§ What the task requires: From the entries below, copy out every line with "operations" in it.

§ Information shown:
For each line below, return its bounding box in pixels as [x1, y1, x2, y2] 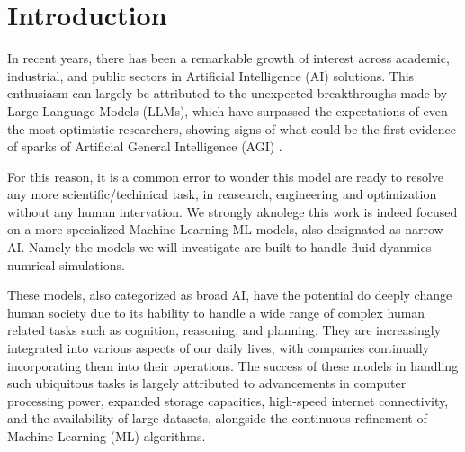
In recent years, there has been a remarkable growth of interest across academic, [7, 49, 450, 68]
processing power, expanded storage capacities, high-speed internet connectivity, [7, 391, 449, 410]
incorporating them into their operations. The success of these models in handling [7, 356, 459, 375]
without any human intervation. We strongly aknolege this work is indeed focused [7, 202, 458, 221]
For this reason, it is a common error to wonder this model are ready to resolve [7, 167, 444, 185]
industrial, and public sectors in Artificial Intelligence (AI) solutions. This [7, 66, 415, 85]
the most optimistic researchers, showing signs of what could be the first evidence [7, 119, 456, 138]
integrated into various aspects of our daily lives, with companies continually [7, 339, 430, 357]
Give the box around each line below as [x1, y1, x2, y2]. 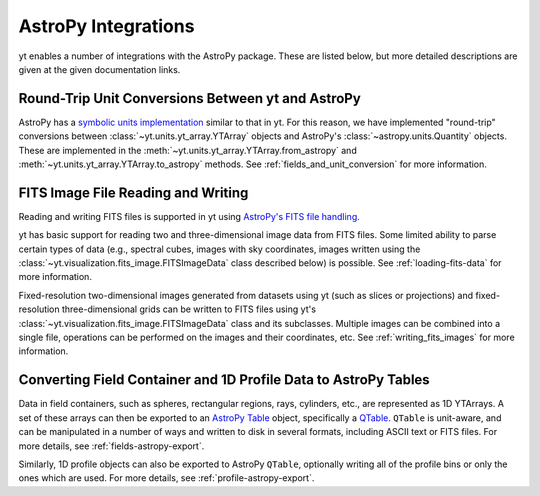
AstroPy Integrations [18, 15, 195, 37]
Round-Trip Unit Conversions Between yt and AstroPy [18, 90, 362, 107]
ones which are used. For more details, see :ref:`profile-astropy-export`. [18, 472, 315, 484]
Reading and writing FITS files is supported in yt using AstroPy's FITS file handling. [18, 210, 360, 222]
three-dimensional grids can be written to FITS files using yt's [61, 303, 317, 315]
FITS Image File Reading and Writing [18, 184, 249, 201]
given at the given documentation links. [18, 63, 181, 75]
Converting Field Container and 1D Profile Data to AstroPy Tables [18, 371, 430, 389]
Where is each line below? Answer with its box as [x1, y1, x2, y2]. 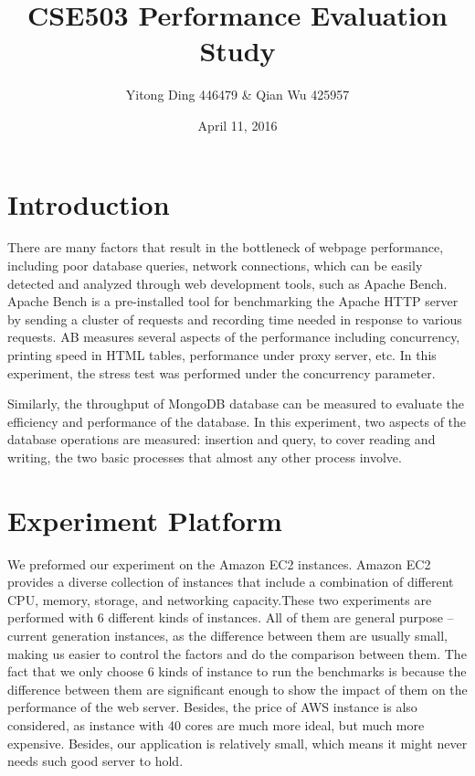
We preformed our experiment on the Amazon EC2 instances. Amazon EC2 [7, 554, 431, 573]
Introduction [7, 185, 170, 222]
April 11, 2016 [197, 115, 278, 134]
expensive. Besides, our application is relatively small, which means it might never [7, 733, 468, 752]
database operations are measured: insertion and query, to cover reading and [7, 430, 436, 449]
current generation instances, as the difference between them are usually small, [7, 626, 448, 645]
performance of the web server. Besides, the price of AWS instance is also [7, 697, 417, 717]
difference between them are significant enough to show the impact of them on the [7, 679, 468, 698]
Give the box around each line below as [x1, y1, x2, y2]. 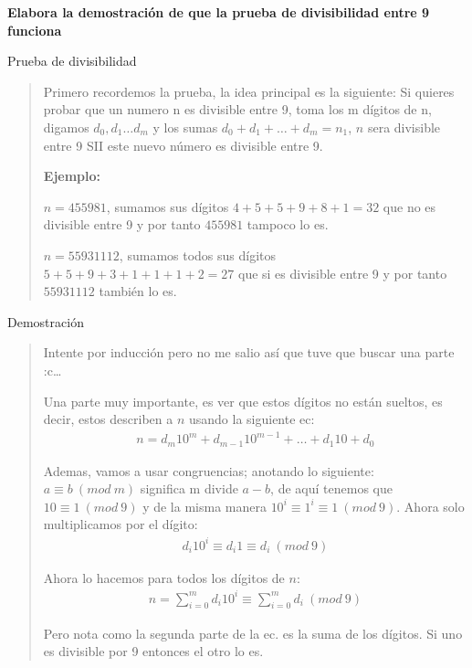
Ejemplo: [43, 166, 101, 186]
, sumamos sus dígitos [106, 196, 229, 216]
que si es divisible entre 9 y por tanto [237, 263, 447, 282]
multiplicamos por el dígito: [43, 514, 198, 534]
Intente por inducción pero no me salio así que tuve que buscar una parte [43, 343, 455, 362]
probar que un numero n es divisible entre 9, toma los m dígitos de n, [43, 100, 432, 119]
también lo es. [99, 281, 177, 301]
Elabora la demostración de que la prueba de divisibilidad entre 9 [7, 3, 430, 21]
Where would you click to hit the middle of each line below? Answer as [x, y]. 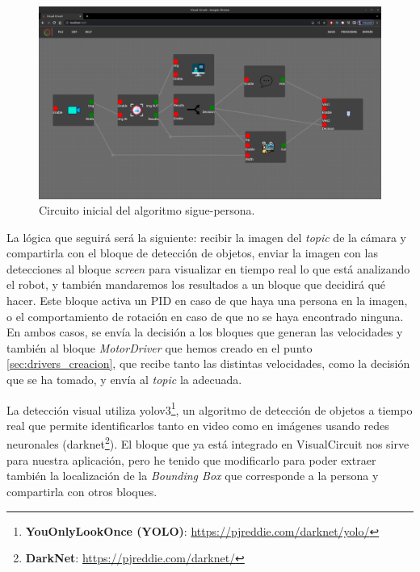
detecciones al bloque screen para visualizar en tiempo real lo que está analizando [208, 268]
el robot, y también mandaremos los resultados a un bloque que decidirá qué [196, 284]
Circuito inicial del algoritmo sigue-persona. [147, 210]
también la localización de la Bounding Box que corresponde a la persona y [193, 476]
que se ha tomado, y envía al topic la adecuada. [124, 380]
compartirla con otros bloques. [82, 491]
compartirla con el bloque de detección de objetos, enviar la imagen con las [192, 253]
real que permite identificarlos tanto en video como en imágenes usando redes [198, 425]
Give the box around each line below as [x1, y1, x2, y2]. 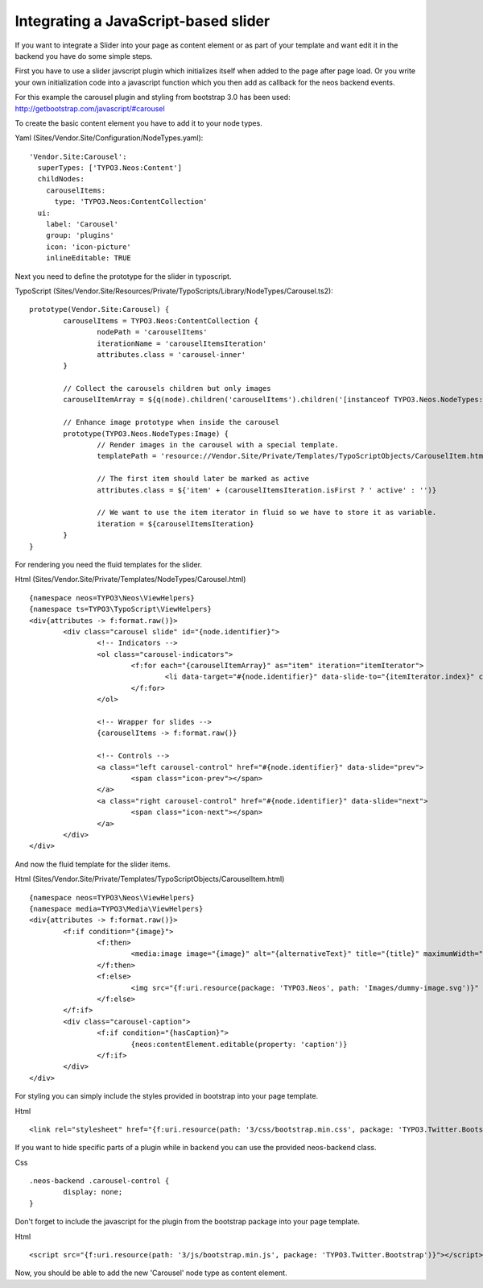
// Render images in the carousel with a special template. [97, 440, 340, 450]
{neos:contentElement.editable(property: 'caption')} [130, 1040, 348, 1049]
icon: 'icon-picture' [45, 242, 132, 251]
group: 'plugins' [45, 231, 114, 240]
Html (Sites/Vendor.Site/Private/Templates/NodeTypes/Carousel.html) [14, 575, 246, 584]
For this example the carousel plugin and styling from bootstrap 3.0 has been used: [14, 93, 291, 102]
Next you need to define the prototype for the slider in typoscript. [14, 271, 232, 281]
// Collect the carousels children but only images [63, 384, 271, 393]
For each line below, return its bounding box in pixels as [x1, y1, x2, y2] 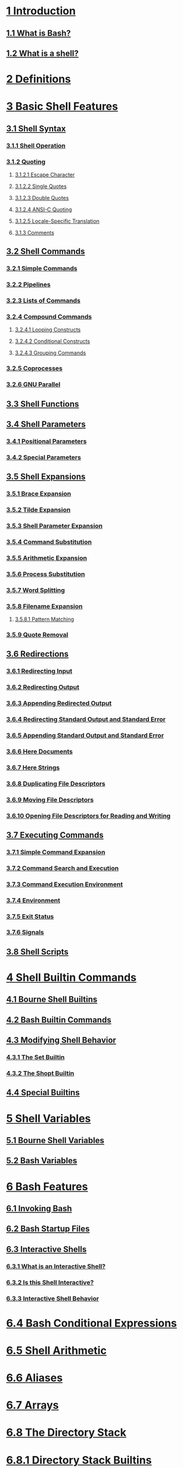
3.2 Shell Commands [6, 247, 85, 257]
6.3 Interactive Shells [6, 1244, 87, 1254]
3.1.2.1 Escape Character [14, 171, 75, 178]
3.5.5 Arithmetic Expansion [6, 554, 88, 562]
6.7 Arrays [6, 1399, 59, 1412]
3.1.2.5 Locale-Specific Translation [14, 217, 100, 225]
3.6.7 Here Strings [6, 763, 60, 772]
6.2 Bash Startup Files [6, 1224, 90, 1234]
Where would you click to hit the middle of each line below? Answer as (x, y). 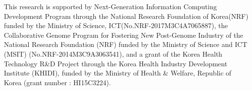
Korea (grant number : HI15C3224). (57, 82)
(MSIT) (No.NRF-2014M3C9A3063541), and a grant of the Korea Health (113, 53)
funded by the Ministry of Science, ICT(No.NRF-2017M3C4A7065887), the (116, 25)
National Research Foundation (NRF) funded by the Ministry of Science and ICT (126, 44)
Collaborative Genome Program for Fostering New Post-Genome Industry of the (124, 35)
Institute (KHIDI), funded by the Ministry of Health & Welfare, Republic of (118, 73)
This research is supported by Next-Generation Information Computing (110, 6)
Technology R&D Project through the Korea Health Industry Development (116, 63)
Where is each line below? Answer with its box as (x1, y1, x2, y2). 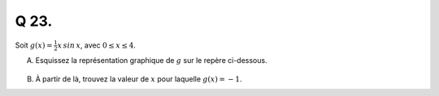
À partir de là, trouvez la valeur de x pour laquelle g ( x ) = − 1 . (35, 73, 243, 84)
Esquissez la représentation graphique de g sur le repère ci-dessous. (35, 56, 267, 65)
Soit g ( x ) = (15, 40, 53, 50)
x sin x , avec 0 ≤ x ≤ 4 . (57, 40, 136, 50)
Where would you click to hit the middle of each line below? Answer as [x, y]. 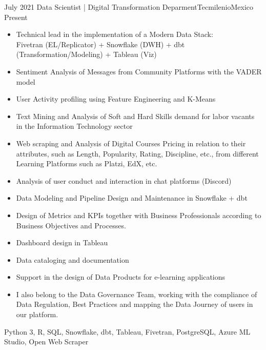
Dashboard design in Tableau [62, 242]
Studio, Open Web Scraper [46, 342]
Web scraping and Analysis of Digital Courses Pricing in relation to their [131, 143]
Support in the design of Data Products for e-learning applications [121, 277]
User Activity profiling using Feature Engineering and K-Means [116, 99]
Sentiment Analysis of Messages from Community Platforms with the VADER [139, 71]
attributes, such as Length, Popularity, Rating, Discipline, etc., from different [137, 153]
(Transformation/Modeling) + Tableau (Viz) [86, 54]
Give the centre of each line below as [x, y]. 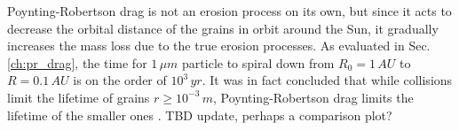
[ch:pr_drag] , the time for [77, 62]
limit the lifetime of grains [79, 97]
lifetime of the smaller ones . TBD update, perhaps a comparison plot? [200, 115]
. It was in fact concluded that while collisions [327, 80]
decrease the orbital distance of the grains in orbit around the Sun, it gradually [223, 28]
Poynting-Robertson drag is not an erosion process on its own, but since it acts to [229, 11]
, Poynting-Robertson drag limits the [313, 97]
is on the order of [120, 80]

§ Written response:
incorporating them into their operations. The success of these models in handling [7, 356, 459, 375]
database operations are measured: insertion and query, to cover reading and [7, 430, 436, 449]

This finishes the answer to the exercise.